India will overtake China this year to become the world’s most populous country.
The prospect of India passing that major milestone in a few months rose on Tuesday, when China reported that its population shrank in 2022 for the first time in more than 60 years.
This shift will have major economic ramifications for both Asian giants, which each have a population of more than 1.4 billion.
Along with population data, China also reported one of the worst economic growth figures in nearly half a century, highlighting the severe challenges the country faces as its workforce shrinks and its retirees swell.
For India, what economists and analysts call the “demographic dividend” can continue to support rapid growth as the number of healthy workers increases.
However, there are fears that the country may miss out. That is because India is simply not creating jobs for the millions of young job seekers who are already entering the workforce each year.
The working-age population in the South Asian country is more than 900 million, according to 2021 data from the Organization for Economic Co-operation and Development (OECD). This number is expected to reach more than one billion Over the next decade, according to the Indian government.
But experts have warned that these numbers could become a drag if policymakers do not create enough jobs. Data is already showing that an increasing number of Indians are not even looking for work, given the lack of opportunities and low wages.
India’s labor force participation rate, an estimate of an active labor force and people looking for work, is 46%, among the lowest in Asia, according to 2021 World Bank data. By comparison, rates in China and the US are 68% and 61% respectively in the same year.
For women, the numbers are even more alarming. World Bank data showed that the female labor participation rate in India was just 19% in 2021, down from around 26% in 2005.
“India is standing on a ticking time bomb,” Chandrasekhar Sripada, professor of organizational behavior at the Indian School of Business, told CNN. “There will be social unrest if you cannot create enough jobs in a relatively short period of time.”
India’s unemployment rate in December was 8.3%, according to the Center for Monitoring the Indian Economy (CMIE), an independent think tank based in Mumbai that publishes job data more regularly than the Indian government. In contrast, the rate in the US was around 3.5% at the end of last year.
“India has the largest youth population in the world… There is no dearth of capital in the world today,” Mahesh Vyas, CEO of CMIE, wrote in a blog last year. Ideally, India should seize this rare opportunity of easy availability of labor and capital to support rapid growth. However, it seems that he lost this bus.”
The lack of quality education is one of the biggest reasons behind the unemployment crisis in India. There has been an “utter failure at the level of education” by policy makers, Sripada said, adding that Indian institutions stress “rote learning” over “creative thinking”.
As a result of this toxic combination of poor education and lack of jobs, thousands of college graduates, including those with Ph.D., you end up applying for modest government jobs, such as those of “clerks” or office boys, who pay less than $300 a month.
The good news, Sripada said, is that policymakers have recognized this problem and are starting to put a “reasonable focus on skills creation now.” But he added that it would be years before the new policies had an impact.

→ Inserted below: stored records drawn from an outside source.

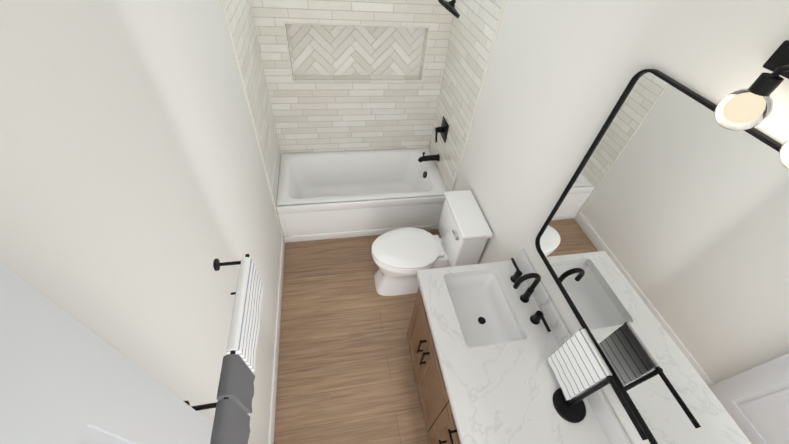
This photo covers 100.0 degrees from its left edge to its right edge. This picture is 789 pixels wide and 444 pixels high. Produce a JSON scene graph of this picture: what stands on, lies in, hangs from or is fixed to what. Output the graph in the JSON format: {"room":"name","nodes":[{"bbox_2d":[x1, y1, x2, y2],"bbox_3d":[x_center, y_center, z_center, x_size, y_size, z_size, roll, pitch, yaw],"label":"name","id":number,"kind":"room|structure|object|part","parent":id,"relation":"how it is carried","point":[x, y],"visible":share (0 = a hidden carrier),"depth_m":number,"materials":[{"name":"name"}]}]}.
{"room":"bathroom","nodes":[
{"label":"bathroom","id":0,"kind":"room"},
{"bbox_2d":[0,0,280,443],"bbox_3d":[-0.730,0.149,1.108,0.120,2.870,4.480,-4,48,-10],"label":"wall","id":1,"kind":"structure","parent":0,"point":[135,198],"depth_m":0.83,"materials":[{"name":"white paint"}]},
{"bbox_2d":[0,263,212,443],"bbox_3d":[-0.477,1.036,0.862,0.084,2.033,0.815,-4,48,-10],"label":"door","id":2,"kind":"structure","parent":1,"relation":"in","point":[65,378],"depth_m":0.48,"materials":[{"name":"white"}]},
{"bbox_2d":[184,254,263,443],"bbox_3d":[-0.581,0.453,1.171,0.146,0.248,0.690,-4,48,-10],"label":"towel rail","id":3,"kind":"object","parent":1,"relation":"attached to","point":[232,405],"visible":0.96,"depth_m":1.09,"materials":[{"name":"black"}]},
{"bbox_2d":[224,0,280,221],"bbox_3d":[-0.957,-1.062,2.222,0.012,2.870,0.760,-4,48,-10],"label":"wall tiles","id":4,"kind":"structure","parent":1,"relation":"attached to","point":[241,23],"depth_m":2.28,"materials":[{"name":"beige tile"}]},
{"bbox_2d":[220,0,284,241],"bbox_3d":[-0.889,-0.783,1.967,0.013,2.870,0.008,-4,48,-10],"label":"tile edge trim","id":5,"kind":"object","parent":1,"relation":"attached to","point":[239,67],"visible":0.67,"depth_m":2.02,"materials":[{"name":"white"}]},
{"bbox_2d":[268,236,284,443],"bbox_3d":[-0.698,1.393,1.840,0.013,0.115,3.390,-4,48,-10],"label":"baseboard","id":6,"kind":"structure","parent":1,"relation":"attached to","point":[274,374],"depth_m":2.27,"materials":[{"name":"white wood"}]},
{"bbox_2d":[250,0,455,152],"bbox_3d":[-0.303,-1.453,2.660,1.510,2.870,0.160,-4,48,-10],"label":"wall","id":7,"kind":"structure","parent":0,"point":[317,116],"depth_m":2.87,"materials":[{"name":"tile"}]},
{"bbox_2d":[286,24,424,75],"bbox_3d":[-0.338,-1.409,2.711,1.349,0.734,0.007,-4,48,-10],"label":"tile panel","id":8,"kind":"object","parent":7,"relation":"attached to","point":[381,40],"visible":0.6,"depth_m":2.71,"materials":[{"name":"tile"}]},
{"bbox_2d":[287,24,424,74],"bbox_3d":[-0.299,-1.418,2.724,1.086,0.410,0.012,-4,48,-10],"label":"wall niche","id":9,"kind":"object","parent":7,"relation":"attached to","point":[353,47],"visible":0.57,"depth_m":2.70,"materials":[{"name":"white tile"}]},
{"bbox_2d":[283,22,429,80],"bbox_3d":[-0.282,-1.349,2.660,1.110,0.434,0.007,-4,48,-10],"label":"trim","id":10,"kind":"structure","parent":7,"relation":"attached to","point":[292,79],"depth_m":2.61,"materials":[{"name":"white tile"}]},
{"bbox_2d":[274,230,440,443],"bbox_3d":[-0.048,1.102,2.332,1.750,0.100,4.480,-4,48,-10],"label":"floor","id":11,"kind":"structure","parent":0,"point":[346,374],"depth_m":2.37,"materials":[{"name":"brown wood"}]},
{"bbox_2d":[276,148,446,242],"bbox_3d":[-0.318,-0.293,3.234,1.484,0.450,0.759,-4,48,-10],"label":"bathtub","id":12,"kind":"object","parent":11,"relation":"on","point":[335,194],"visible":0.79,"depth_m":3.12,"materials":[{"name":"white ceramic"}]},
{"bbox_2d":[371,190,492,295],"bbox_3d":[0.205,0.222,2.566,0.775,0.802,0.452,-4,48,-10],"label":"toilet","id":13,"kind":"object","parent":11,"relation":"on","point":[401,257],"visible":0.94,"depth_m":2.44,"materials":[{"name":"white ceramic"}]},
{"bbox_3d":[0.095,0.199,2.512,0.544,0.052,0.390,-4,48,-10],"label":"seat","id":14,"kind":"part","parent":13,"relation":"part of","materials":[{"name":"white plastic"}]},
{"bbox_3d":[0.422,0.090,2.302,0.021,0.028,0.094,-4,48,-10],"label":"handle","id":15,"kind":"part","parent":13,"relation":"part of","materials":[{"name":"silver metal"}]},
{"bbox_2d":[407,277,458,443],"bbox_3d":[0.526,1.181,1.671,0.624,0.844,1.647,-4,48,-10],"label":"bathroom vanity","id":16,"kind":"object","parent":11,"relation":"on","point":[439,420],"depth_m":1.84,"materials":[{"name":"brown wood"}]},
{"bbox_2d":[416,261,614,443],"bbox_3d":[0.571,0.874,1.348,0.608,0.050,1.686,-4,48,-10],"label":"countertop","id":17,"kind":"structure","parent":16,"relation":"on","point":[499,392],"depth_m":1.48,"materials":[{"name":"white stone"}]},
{"bbox_2d":[447,273,522,344],"bbox_3d":[0.451,0.507,1.806,0.360,0.158,0.460,-4,48,-10],"label":"sink","id":18,"kind":"object","parent":17,"relation":"in","point":[482,308],"depth_m":1.89,"materials":[{"name":"white ceramic"}]},
{"bbox_2d":[507,258,550,332],"bbox_3d":[0.655,0.330,1.666,0.141,0.243,0.434,-4,48,-10],"label":"faucet","id":19,"kind":"object","parent":17,"relation":"on","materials":[{"name":"black metal"}]},
{"bbox_2d":[547,329,647,439],"bbox_3d":[0.759,0.666,1.297,0.136,0.336,0.375,-4,48,-10],"label":"towel stand","id":20,"kind":"object","parent":17,"relation":"on","point":[579,367],"visible":1,"depth_m":1.33,"materials":[{"name":"black"}]},
{"bbox_2d":[547,329,612,400],"bbox_3d":[0.740,0.586,1.349,0.036,0.307,0.174,-4,48,-10],"label":"towel","id":21,"kind":"object","parent":20,"relation":"hanging from","point":[578,367],"depth_m":1.31,"materials":[{"name":"white fabric"}]},
{"bbox_2d":[454,0,788,443],"bbox_3d":[0.870,0.027,1.398,0.120,2.870,4.480,-4,48,-10],"label":"wall","id":22,"kind":"structure","parent":0,"point":[560,74],"depth_m":1.43,"materials":[{"name":"white paint"}]},
{"bbox_2d":[429,0,503,190],"bbox_3d":[0.513,-1.175,2.488,0.012,2.870,0.760,-4,48,-10],"label":"wall tiles","id":23,"kind":"structure","parent":22,"relation":"attached to","point":[473,28],"depth_m":2.51,"materials":[{"name":"beige tile"}]},
{"bbox_2d":[418,152,439,161],"bbox_3d":[0.325,-0.618,3.154,0.202,0.102,0.072,-4,48,-10],"label":"tub spout","id":24,"kind":"object","parent":23,"relation":"attached to","point":[429,158],"visible":0.98,"depth_m":3.15,"materials":[{"name":"black metal"}]},
{"bbox_2d":[435,116,448,142],"bbox_3d":[0.401,-0.821,2.948,0.096,0.170,0.175,-4,48,-10],"label":"shower valve","id":25,"kind":"object","parent":23,"relation":"attached to","point":[442,130],"visible":0.98,"depth_m":2.93,"materials":[{"name":"black metal"}]},
{"bbox_2d":[438,0,459,17],"bbox_3d":[0.410,-1.489,2.223,0.237,0.203,0.184,-4,48,-10],"label":"shower head","id":26,"kind":"object","parent":23,"relation":"attached to","point":[449,6],"visible":1,"depth_m":2.20},
{"bbox_2d":[452,0,505,190],"bbox_3d":[0.580,-0.896,2.233,0.013,2.870,0.008,-4,48,-10],"label":"right wall tile edge","id":27,"kind":"object","parent":22,"relation":"attached to","point":[490,53],"visible":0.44,"depth_m":2.21,"materials":[{"name":"white"}]},
{"bbox_2d":[514,249,631,443],"bbox_3d":[0.865,0.801,1.345,0.020,0.100,1.686,-4,48,-10],"label":"backsplash","id":28,"kind":"structure","parent":22,"relation":"attached to","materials":[{"name":"stone"}]},
{"bbox_2d":[535,69,788,443],"bbox_3d":[0.901,0.316,0.942,0.022,0.924,1.433,-4,48,-10],"label":"mirror","id":29,"kind":"object","parent":22,"relation":"attached to","point":[662,242],"visible":0.98,"depth_m":1.01,"materials":[{"name":"black mirror"}]},
{"bbox_2d":[714,40,788,169],"bbox_3d":[0.889,-0.048,0.522,0.141,0.172,0.820,-4,48,-10],"label":"sconce","id":30,"kind":"object","parent":22,"relation":"attached to","point":[751,106],"visible":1,"depth_m":0.73,"materials":[{"name":"black"}]}
]}

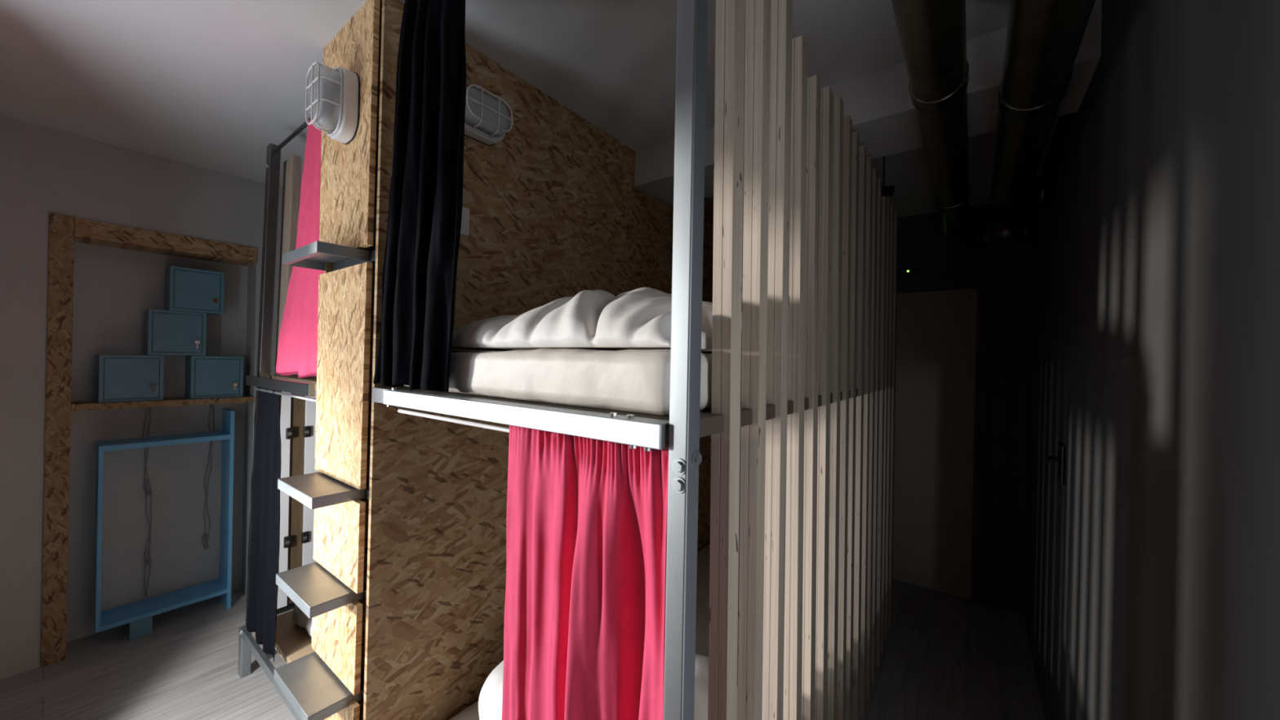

Asia’s third largest economy also needs to create more non-farm jobs to realize its full economic potential. As per recent government data, more than 45% of the Indian workforce is employed in the agriculture sector.
The country needs to create at least 90 million new non-farm jobs by 2030 to absorb the new workers, according to the McKinsey Global Institute’s 2020 Report. Experts said many of these jobs could be created in the manufacturing and construction sectors.
With tensions rising between China and the West, India has made some progress in boosting manufacturing by attracting international giants like Apple to produce more in the country. But, factories still make up only 14% of India’s GDP, according to the World Bank.
With a growth of 6.8% in GDP Outlook For the fiscal year ending in March, the South Asian country is expected to be the fastest growing major economy in the world. But, according to a former central bank, even this growth is “insufficient”.
“A big part of that growth is the growth of the unemployed. Jobs are basically a single task for the economy. We don’t need everyone to be a programmer or software consultant, Raghuram Rajan, former governor of the Reserve Bank of India, told media company NDTV last year. But we need decent jobs.”
According to a McKinsey report, for “gainable and productive employment to grow of this magnitude, India’s GDP will need to grow by 8.0% to 8.5% annually over the next decade.”